Beyzâvî bu ayetteki لَمْ نَكُ kelimesi için şu açıklamayı yapar: نَكُ kelimesinin aslı يَكُونُ ’dür. Cezm edatı لَمْ ’den dolayı ‘nûn’un harekesi hazfedilmiş, sonra da iki sakin bir araya geldiği için و hazf edilmiştir. İllet harfi وَ ‘a benzediğinden tahfif için نْ da hazf edilmiştir. Böylece geriye نَكُ lafzı kalmıştır. (Beyzâvî, C. 3, S. 115-116)
نُطْعِمُ الْمِسْك۪ينَ cümlesi نَكُ ‘nün haberi olarak mahallen mansubdur.
نُطْعِمُ damme ile merfû muzari fiildir. Faili müstetir olup takdiri نحن ‘dur. الْمِسْك۪ينَ mef’ûlün bih olup nasb alameti ي ‘dir. Cemi müzekker salim kelimeler harfle îrablanır.
نُطْعِمُ fiili sülâsî mücerrede bir harf ilave edilerek mezid yapılan fiillerdendir. Fiil if’âl babındandır. Sülâsîsi طعم ’dir.
İf’al babı fiile tadiye (geçişlilik) kesret, haynunet (zamanı gelmesi), sayruret, izale, zamana ve mekâna duhul, temkin (imkân sağlamak), vicdan (bir vasıf üzere bulmak) mutavaat (tef’il babının dönüşlülüğü), tariz (arz etmek, maruz bırakmak) manaları katar. Bazan da fiilin mücerret manasını ifade eder.
وَلَمْ نَكُ نُطْعِمُ الْمِسْك۪ينَۙ
Ayet atıf harfi وَ ‘la önceki ayetteki mekulü’l-kavle atfedilmiştir. Menfî muzari sıygadaki nakıs fiil كَانَ ’nin dahil olduğu isim cümlesi sübut ve istimrar ifade eden isim cümlesi, faide-i haber ibtidaî kelamdır. لَمْ muzariyi cezm ederek manasını menfi maziye çeviren edattır. Müspet muzari fiil sıygasında faide-i haber ibtidaî kelam olan نُطْعِمُ الْمِسْك۪ينَۙ cümlesi كَانَ ’nin haberidir.

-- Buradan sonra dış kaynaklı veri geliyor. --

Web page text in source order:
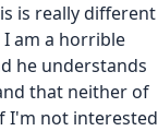
is really different
am a horrible
he understands
that neither of
I'm not interested
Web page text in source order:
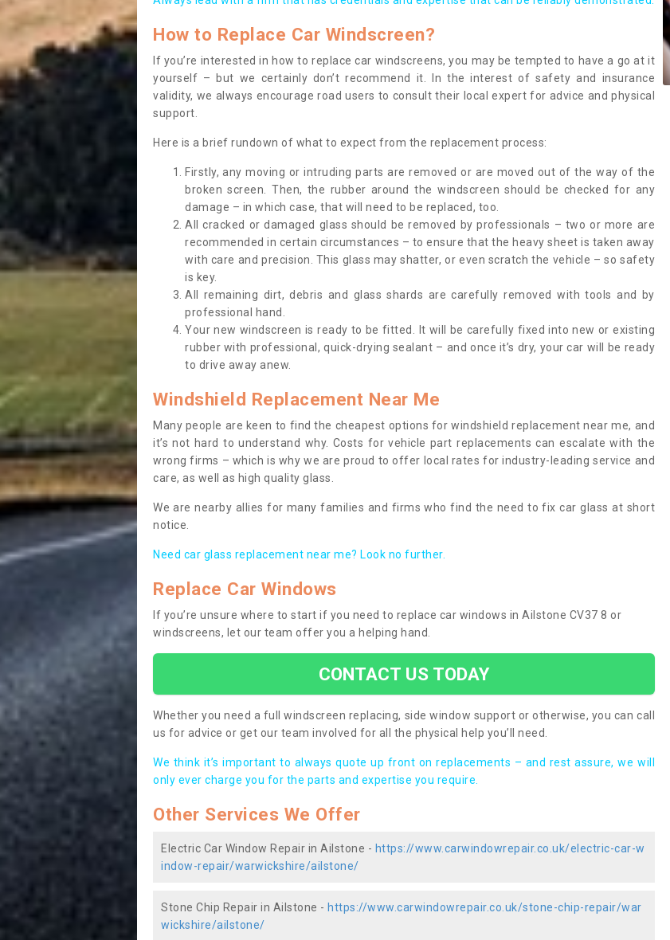
How to Replace Car Windscreen?
If you’re interested in how to replace car windscreens, you may be tempted to have a go at it
yourself – but we certainly don’t recommend it. In the interest of safety and insurance
validity, we always encourage road users to consult their local expert for advice and physical
support.
Here is a brief rundown of what to expect from the replacement process:
Firstly, any moving or intruding parts are removed or are moved out of the way of the
broken screen. Then, the rubber around the windscreen should be checked for any
damage – in which case, that will need to be replaced, too.
All cracked or damaged glass should be removed by professionals – two or more are
recommended in certain circumstances – to ensure that the heavy sheet is taken away
with care and precision. This glass may shatter, or even scratch the vehicle – so safety
is key.
All remaining dirt, debris and glass shards are carefully removed with tools and by
professional hand.
Your new windscreen is ready to be fitted. It will be carefully fixed into new or existing
rubber with professional, quick-drying sealant – and once it’s dry, your car will be ready
to drive away anew.
Windshield Replacement Near Me
Many people are keen to find the cheapest options for windshield replacement near me, and
it’s not hard to understand why. Costs for vehicle part replacements can escalate with the
wrong firms – which is why we are proud to offer local rates for industry-leading service and
care, as well as high quality glass.
We are nearby allies for many families and firms who find the need to fix car glass at short
notice.
Need car glass replacement near me? Look no further.
Replace Car Windows
If you’re unsure where to start if you need to replace car windows in Ailstone CV37 8 or
windscreens, let our team offer you a helping hand.
CONTACT US TODAY
Whether you need a full windscreen replacing, side window support or otherwise, you can call
us for advice or get our team involved for all the physical help you’ll need.
We think it’s important to always quote up front on replacements – and rest assure, we will
only ever charge you for the parts and expertise you require.
Other Services We Offer
Electric Car Window Repair in Ailstone - https://www.carwindowrepair.co.uk/electric-car-w
indow-repair/warwickshire/ailstone/
Stone Chip Repair in Ailstone - https://www.carwindowrepair.co.uk/stone-chip-repair/war
wickshire/ailstone/
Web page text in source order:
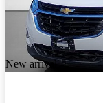
New arrival
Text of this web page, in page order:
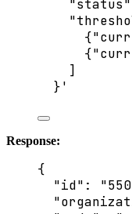
]
}'
Response:
{
"id" : "

كَان ’nin haberinin muzari fiil cümlesi olarak gelmesi hükmü takviye, hudûs ve teceddüt ifade eder. Muzari fiil tecessüm özelliği sayesinde muhatabın muhayyilesini harekete geçirerek olayı daha iyi anlamasını sağlar.
Muzari fiilin geldiği hallerde çoğunlukla bu gaye mevcuttur. Muzari fiilin kullanımıyla sahne muhatabın gözünde sanki o anda canlanır. Bu da insanı etkiler. (Fatma Serap Karamollaoğlu, Kur'an Işığında Belâgat Dersleri Meânî İlmi)
Kur’an’da كان ’den sonra gelen muzari fiil, o eylemin çokluğuna ve devamlılığına işaret eder. (Celalettin Divlekci, Kur’an’da Bazı Kelimelerin Kullanım Özelliklerine Dair Genel Kaideler)
كَان ’nin haberinin muzari fiili olarak gelmesi, durumun yenilenerek tekrar ettiğine (teceddüt) işaret eder. (Hâlidî, Vakafât, s.103)
الْمِسْك۪ينَۙ , ism-i fail vezninde gelerek bu özelliğin hudûs ve yenilenmesine işaret etmiştir.
وَلَمْ نَكُ نُطْعِمُ الْمِسْك۪ينَ [Yoksulu doyurmuyorduk.] Bu, farz olan fakir doyurma işini sürekli olarak terk manasındadır. Çünkü görev olmayan bir şeyi terk etmekten dolayı azap etmek caiz değildir. Onlar: اَنُطْعِمُ مَنْ لَوْ يَشَٓاءُ اللّٰهُ اَطْعَمَهُۗ [Allah dileseydi doyurabileceği bir kimseyi biz mi doyuralım?] (Yasin/47) diyorlardı. Yemek yedirmek suretiyle yoksullara merhamet etmiyorlar ve buna teşvik etmiyorlardı.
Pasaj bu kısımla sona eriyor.